This was the first Jeanette Winterson I read, and I remember reading it nonstop at work in college. I really did enjoy it, but I am now thinking that it was given to me by someone I had a crush on also had a big effect. It’s a truly wondrous book in so many ways, especially because it’s wildly inventive and beautifully written. The novel opens with our first passion (well, two passions). Here’s the opening sentence: “It was Napoleon who had such a passion for chicken that he kept his chefs working around the clock”. Our first passion is Napoleon’s for chicken, and then our narrator’s for Napoleon. Our initial narrator in the novel is Henri, a young soldier in Napoleon’s army who eventually becomes part of the “old guard,” the veteran soldiers who stayed employed throughout many many years and campaigns, whose veteran status helped to keep Napoleon’s army as the most powerful in the world. Throughout his time as a soldier his feelings about Napoleon become complicated and change in various ways.
Our narrator is Villanelle a young woman from Venice who like most people in Europe are trying to figure out how to survive and have some kind of a life. And of course, these two meet, and there’s a love and passion that is a charged and amazing as it depleting and sad. Passions being what they are, tend to flare up intensely and also die out.

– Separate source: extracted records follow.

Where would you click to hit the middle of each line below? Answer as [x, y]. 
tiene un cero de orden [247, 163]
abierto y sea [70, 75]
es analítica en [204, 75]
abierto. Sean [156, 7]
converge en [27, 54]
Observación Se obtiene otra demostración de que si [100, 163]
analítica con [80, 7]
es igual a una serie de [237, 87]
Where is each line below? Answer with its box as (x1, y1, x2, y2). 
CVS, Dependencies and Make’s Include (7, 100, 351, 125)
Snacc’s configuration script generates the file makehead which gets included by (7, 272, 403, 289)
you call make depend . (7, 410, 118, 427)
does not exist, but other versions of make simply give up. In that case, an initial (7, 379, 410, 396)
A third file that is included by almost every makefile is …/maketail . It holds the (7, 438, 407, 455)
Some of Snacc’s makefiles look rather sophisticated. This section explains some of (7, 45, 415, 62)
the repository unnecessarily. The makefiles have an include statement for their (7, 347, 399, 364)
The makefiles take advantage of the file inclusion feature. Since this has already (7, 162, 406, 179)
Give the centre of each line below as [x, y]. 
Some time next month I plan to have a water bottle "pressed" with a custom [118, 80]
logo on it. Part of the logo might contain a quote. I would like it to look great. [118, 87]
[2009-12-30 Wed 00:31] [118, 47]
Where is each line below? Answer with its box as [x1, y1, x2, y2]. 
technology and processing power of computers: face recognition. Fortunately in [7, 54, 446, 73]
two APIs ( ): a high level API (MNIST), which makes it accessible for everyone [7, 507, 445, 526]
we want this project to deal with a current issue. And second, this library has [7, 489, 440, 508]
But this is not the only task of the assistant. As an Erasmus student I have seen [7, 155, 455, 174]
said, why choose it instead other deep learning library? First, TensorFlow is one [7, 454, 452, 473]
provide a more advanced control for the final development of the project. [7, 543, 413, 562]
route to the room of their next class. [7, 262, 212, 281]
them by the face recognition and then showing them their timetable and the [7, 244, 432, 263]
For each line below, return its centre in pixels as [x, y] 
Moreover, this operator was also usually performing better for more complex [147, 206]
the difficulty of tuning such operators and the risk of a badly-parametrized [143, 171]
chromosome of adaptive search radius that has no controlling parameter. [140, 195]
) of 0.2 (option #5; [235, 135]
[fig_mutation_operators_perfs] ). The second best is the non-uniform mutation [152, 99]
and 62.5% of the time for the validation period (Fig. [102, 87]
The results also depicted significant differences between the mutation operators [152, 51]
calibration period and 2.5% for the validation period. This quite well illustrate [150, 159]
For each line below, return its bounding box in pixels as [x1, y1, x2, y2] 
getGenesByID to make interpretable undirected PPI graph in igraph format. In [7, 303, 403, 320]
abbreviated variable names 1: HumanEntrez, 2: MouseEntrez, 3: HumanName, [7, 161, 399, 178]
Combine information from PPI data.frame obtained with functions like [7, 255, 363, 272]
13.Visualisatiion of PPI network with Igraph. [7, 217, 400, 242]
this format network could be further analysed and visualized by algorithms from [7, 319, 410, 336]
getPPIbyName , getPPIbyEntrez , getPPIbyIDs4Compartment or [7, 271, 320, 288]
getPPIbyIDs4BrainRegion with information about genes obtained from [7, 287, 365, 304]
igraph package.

There’s an interesting coda near the end of the novel that talks about the ways in Napoleon, defeated by Wellington, and is sent first to Elba, gains weight, gets gout, begins losing his hair. He of course escapes Elba and then is recaptured and sent to the middle of the Atlantic at St Helena, where he dies not that much longer at 48 or so. The point that gets made is that once he was out of sight, no one had the same reverence for him and those passions that once fueled his reign died quickly both in Napoleon, and in the people.